When present, each of the above-mentioned additional composition components (other than water) may be present in any amount but are typically each independently present in amounts ranging from greater than 0 to about 20 wt % of the total weight of the coating composition.

The disclosed methods of extending the shelf life and vitality of sugarcane stem sections may further comprise drying the coated sugarcane stem section at a drying temperature to form a dried coated sugarcane stem section. Typically, the drying step comprises drying the coated sugarcane stem sections at a drying temperature, wherein the drying temperature is room temperature. Un some embodiments, the drying temperature ranges from about 10° C. to about 55° C.

The dried coated sugarcane stem section, as shown dried coated sugarcane stem section 10 in FIG. 1, may comprise any amount of dried coating composition thereon. Typically, dried coated sugarcane stem sections of the present invention comprise from about 0.01 to about 10.0 g of coating composition thereon. As used herein, the term “dried” means dry to the touch, for example, when touched with water sensitive paper.

The disclosed methods of extending the shelf life and vitality of sugarcane stem sections may even further comprise storing the dried coated sugarcane stem sections for a storage time period in a storage container at a storage temperature. The storage time period may be six weeks or longer. Typically, the storage time period is up to about four weeks. In some embodiments, the storage time period is from about seven days to about 21 days. The storage period will vary depending on a number of factors including, but not limited to, the production needs and scheduling of processors that need the coated sugarcane stem sections of the present invention.

The dried coated sugarcane stem section may be stored in a variety of containers. In some embodiments, the dried coated sugarcane stem sections are stored in air-tight containers such as jars. In other embodiments, the dried coated sugarcane stem sections are stored in storage containers that allow air transfer between an interior of the storage container and an exterior of the storage container. Such a storage container is shown in FIG. 1 as storage container 11.

The storage temperature may vary depending on a number of factors including, but not limited to, the manufacturing location, the time of year, the period of storage, etc. In some embodiments, the storage temperature is room temperature, whatever the room temperature is at a given location. In other embodiments, the storage temperature ranges from about 10° C. to about 40° C. In other embodiments, the storage temperature ranges from about 20° C. to about 35° C.
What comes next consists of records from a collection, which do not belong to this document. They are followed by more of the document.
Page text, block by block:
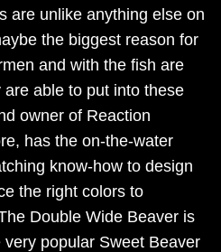
are unlike anything else on
the biggest reason for
and with the fish are
able to put into these
owner of Reaction
has the on-the-water
know-how to design
the right colors to
Double Wide Beaver is
popular Sweet Beaver

In some embodiments, the storage step further comprises minimizing light exposure of the dried coated sugarcane stem section during storage. As used herein, the phrase “minimizing light exposure” refers to limiting exposure to natural light and/or artificial light to less than 3 hours a day, desirably, less than 1 hour a day.

The present invention is also directed to methods of increasing an average germination rate of sugarcane stem sections. In one exemplary embodiment, the method of increasing an average germination rate of sugarcane stem sections comprises forming coated sugarcane stem sections using any one of the above-disclosed methods. As discussed below in the example section, in some embodiments of the present invention, the coated sugarcane stem sections have (i) an average germination rate greater than an average germination rate of control uncoated sugarcane stem sections, (ii) an average germination rate of greater than 90% after storage for 21 days, or (iii) both (i) and (ii).
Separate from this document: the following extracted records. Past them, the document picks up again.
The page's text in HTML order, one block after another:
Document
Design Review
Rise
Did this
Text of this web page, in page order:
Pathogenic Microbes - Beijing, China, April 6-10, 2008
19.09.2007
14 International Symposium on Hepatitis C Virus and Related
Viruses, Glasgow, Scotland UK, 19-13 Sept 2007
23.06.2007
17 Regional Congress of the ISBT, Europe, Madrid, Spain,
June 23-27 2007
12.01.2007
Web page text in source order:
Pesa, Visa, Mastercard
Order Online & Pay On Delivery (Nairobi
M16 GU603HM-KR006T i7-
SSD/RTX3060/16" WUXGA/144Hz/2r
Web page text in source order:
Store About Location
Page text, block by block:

The present invention is further directed to coated sugarcane stem sections formed by the methods disclosed herein. The coated sugarcane stem sections, formed by the methods disclosed herein, provide a number of advantages over uncoated sugarcane stem sections. In some embodiments, a plurality of the coated sugarcane stem sections has an average germination rate greater than an average germination rate of a plurality of control uncoated sugarcane stem sections. As used herein, the phrase “control uncoated sugarcane stem sections” is used to describe sugarcane stem sections that are treated identically to a corresponding set of coated sugarcane stem sections except that the “control uncoated sugarcane stem sections” are not coated. In other words, the “control uncoated sugarcane stem sections” are cut, and stored for a storage time period in a storage container at a storage temperature that is identical to corresponding coated sugarcane stem sections that have been cut, coated, and stored for an identical storage time period in an identical storage container at an identical storage temperature.
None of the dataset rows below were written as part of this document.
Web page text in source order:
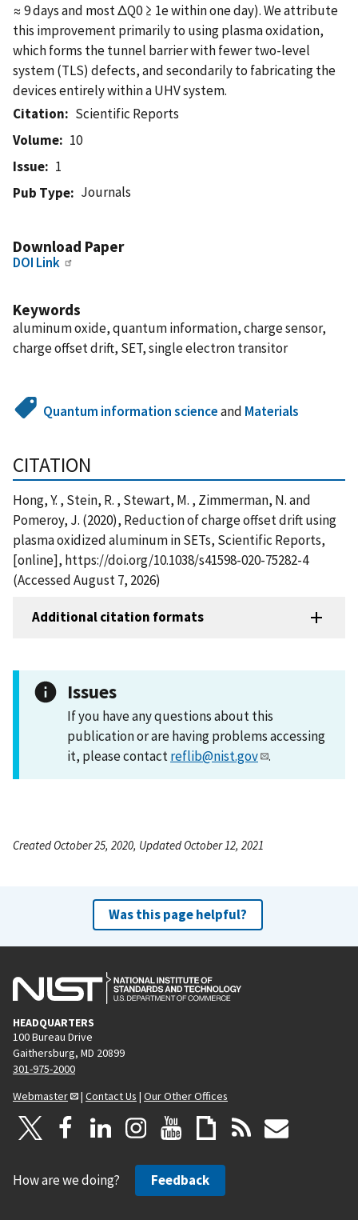
≈ 9 days and most ΔQ0 ≥ 1e within one day). We attribute
this improvement primarily to using plasma oxidation,
which forms the tunnel barrier with fewer two-level
system (TLS) defects, and secondarily to fabricating the
devices entirely within a UHV system.
Citation
Scientific Reports
Volume
10
Issue
1
Pub Type
Journals
Download Paper
DOI Link
Keywords
aluminum oxide, quantum information, charge sensor,
charge offset drift, SET, single electron transitor
Quantum information scienceand Materials
CITATION
Hong, Y. , Stein, R. , Stewart, M. , Zimmerman, N. and
Pomeroy, J. (2020), Reduction of charge offset drift using
plasma oxidized aluminum in SETs, Scientific Reports,
[online], https://doi.org/10.1038/s41598-020-75282-4
(Accessed August 7, 2026)
Additional citation formats
Issues
If you have any questions about this
publication or are having problems accessing
it, please contactreflib@nist.gov .
Created October 25, 2020, Updated October 12, 2021
Was this page helpful?
HEADQUARTERS
100 Bureau Drive
Gaithersburg, MD 20899
301-975-2000
Webmaster
| Contact Us | Our Other Offices
How are we doing? Feedback

In some embodiments, a plurality of the coated sugarcane stem section, formed by the methods disclosed herein, has an average germination rare of greater than 80% after storage for 21 days. In other embodiments, a plurality of the coated sugarcane stem section, formed by the methods disclosed herein, has an average germination rate of greater than 90% after storage for 21 days.

In addition, a plurality of the coated sugarcane stem section, formed by the methods disclosed herein, produce sugarcane plants having an average shoot height as greater than an average shoot height of sugarcane plants resulting from planting control uncoated sugarcane stem sections.

The present invention is even further directed to methods of growing sugarcane plants. In one exemplary embodiment, the method of growing sugarcane plants comprises: planting (i) one or more coated sugarcane stem sections formed by the methods of the present invention in a growing medium.

The present invention is even further directed to methods of increasing the vitality of sugarcane plants formed from sugarcane stem sections. In one exemplary embodiment, the method of increasing the vitality of sugarcane plants formed from sugarcane stem sections comprises: forming coated sugarcane stem sections using any one of the herein-described methods; and planting one or more coated sugarcane stem sections formed by any one of the herein-described methods.

In methods of growing sugarcane plants and methods of increasing the vitality of sugarcane plants formed from sugarcane stem sections, the coated sugarcane stem sections may be stored up to 42 days (or more) prior to planting. In some embodiments, the coated sugarcane stem sections are stored for more than 10 days prior to planting. In other embodiments, the coated sugarcane stem sections are stored for from about 7 to about 21 days prior to planting.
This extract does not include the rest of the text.